[发明专利]一种高通量检测多种靶基因的方法

摘要

本发明提供了一种高通量检测多种靶基因的方法以及试剂盒，属于PCR基因检测技术领域，包括以下步骤：设计荧光标记探针；筛选两两之间熔解温度不同的荧光标记探针的同源突变序列作为标签序列组；将所述标签序列组中的标签序列与靶基因特异性引物其中一条连接，获得靶基因带标签的特异性引物；将待检DNA样品、荧光标记探针、不同靶基因带标签和不带标签的特异性引物混合于PCR反应体系中进行混合基因体系PCR扩增反应后，收集熔解曲线的荧光信号，与确定的靶基因的熔解温度Tm值进行比较，若相同，则说明待检DNA样品中存在相应靶基因。
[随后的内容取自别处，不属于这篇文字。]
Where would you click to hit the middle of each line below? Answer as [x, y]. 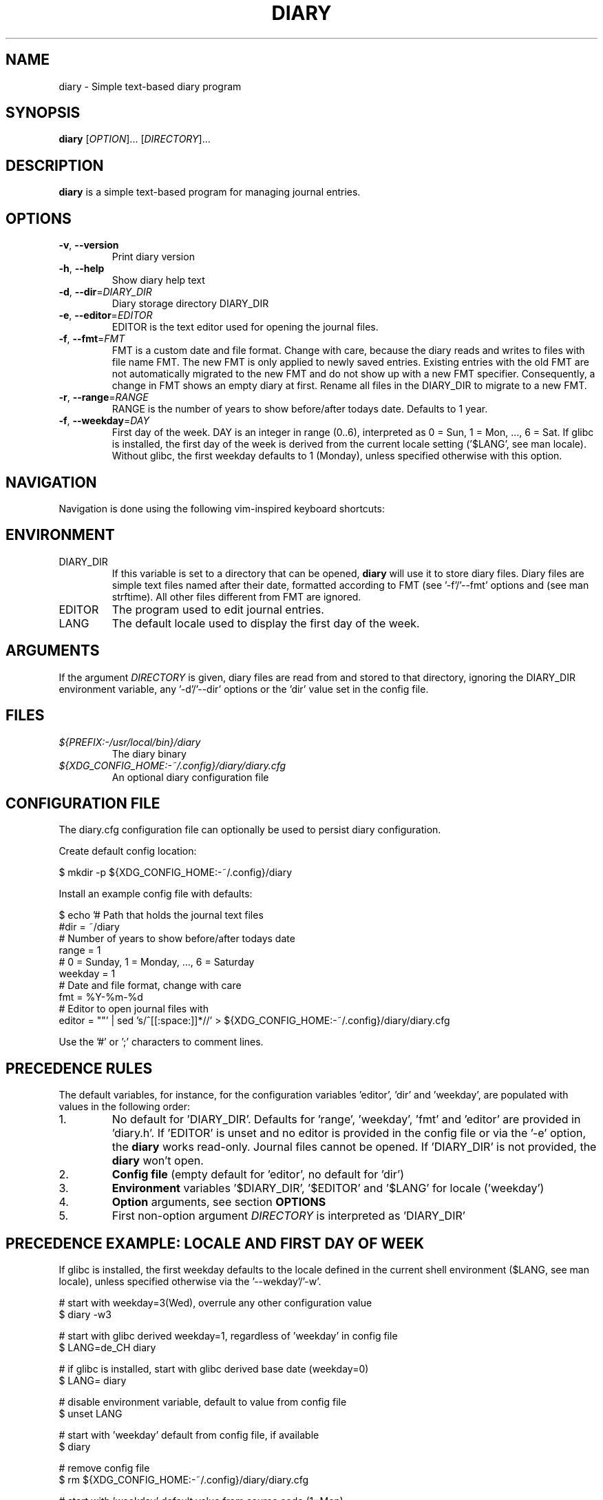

所述方法能够高通量检测多种靶基因，时间短，成本低。

主权项

1.一种非疾病诊断和治疗目的的高通量检测多种靶基因的方法，包括以下步骤：1)设计随机探针序列，并对随机探针序列进行荧光标记获得荧光标记探针；2)将所述探针序列的反向互补序列进行随机突变，获得探针序列的反向互补序列的突变序列组，将所述突变序列组中的序列与探针序列互补结合获得双链DNA组，筛选所述双链DNA组中两两双链DNA之间具有熔解温度差的双链DNA，突变序列组中的相应序列为反向标签序列组，合成所述反向标签序列组的互补序列为标签序列组；3)设计靶基因的特异性引物对，所述特异性引物对包括特异性上游引物和特异性下游引物；将所述标签序列组中的一条标签序列与所述特异性引物对中的一条连接，获得带标签序列的特异性引物；4)将包含步骤3)中所述靶基因的DNA片段、荧光标记探针、所述带标签序列和不带标签的特异性引物、dNTPs、DNA聚合酶、PCR反应缓冲液混合进行单基因体系PCR扩增反应后，进行熔解曲线分析，获得靶基因的熔解温度Tm值，作为所述靶基因的标准Tm值；5)按照步骤3)～4)的方法操作得到多个不同靶基因的标准Tm值，分别为Tm₁、Tm₂、Tm₃……Tm_n；不同靶基因的特异性引物连接步骤2)中所述标签序列组中的不同的标签序列；6)将待检DNA样品、荧光标记探针、各靶基因的带标签和不带标签的特异性引物、dNTPs、DNA聚合酶、MgCl、PCR反应缓冲液混合进行混合基因体系PCR扩增反应后，进行熔解曲线分析，将所述熔解曲线中的波谷或波峰对应的温度值与步骤5)中各靶基因的标准Tm值进行比较，若熔解曲线中的波谷或波峰对应的温度值与步骤5)中靶基因的标准Tm值相同，则说明待检DNA样品中存在产生所述标准Tm值的靶基因；所述荧光标记探针的序列为一种或多种；当所述荧光标记探针的序列为多种时，各种荧光标记探针上标记不同的荧光基团；当所述荧光标记探针的序列为多种时，步骤6)中所述混合基因体系PCR扩增反应后，通过不同的荧光通道收集标记不同荧光基团的荧光标记探针熔解曲线的荧光信号。